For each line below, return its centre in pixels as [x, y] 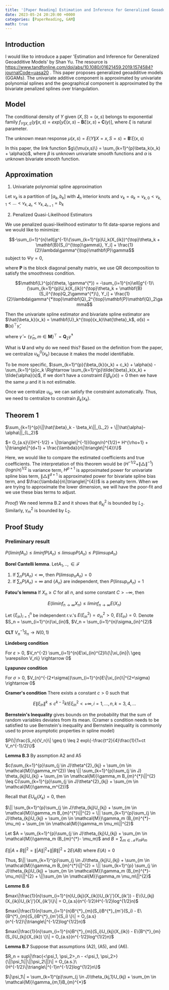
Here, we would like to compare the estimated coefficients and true [75, 458]
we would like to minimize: [32, 230]
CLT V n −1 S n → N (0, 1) [27, 632]
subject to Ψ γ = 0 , [24, 258]
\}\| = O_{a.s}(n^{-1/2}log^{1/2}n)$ [79, 937]
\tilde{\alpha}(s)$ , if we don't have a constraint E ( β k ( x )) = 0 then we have [81, 376]
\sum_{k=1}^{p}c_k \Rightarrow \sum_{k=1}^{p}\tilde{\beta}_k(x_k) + [76, 370]
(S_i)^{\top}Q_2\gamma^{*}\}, [70, 294]
■ ■ ■
→ What you should do: Copy every line in the records above that contains the word "tilde".

→ Response:
\tilde{\alpha}(s)$ , if we don't have a constraint E ( β k ( x )) = 0 then we have [81, 376]
\sum_{k=1}^{p}c_k \Rightarrow \sum_{k=1}^{p}\tilde{\beta}_k(x_k) + [76, 370]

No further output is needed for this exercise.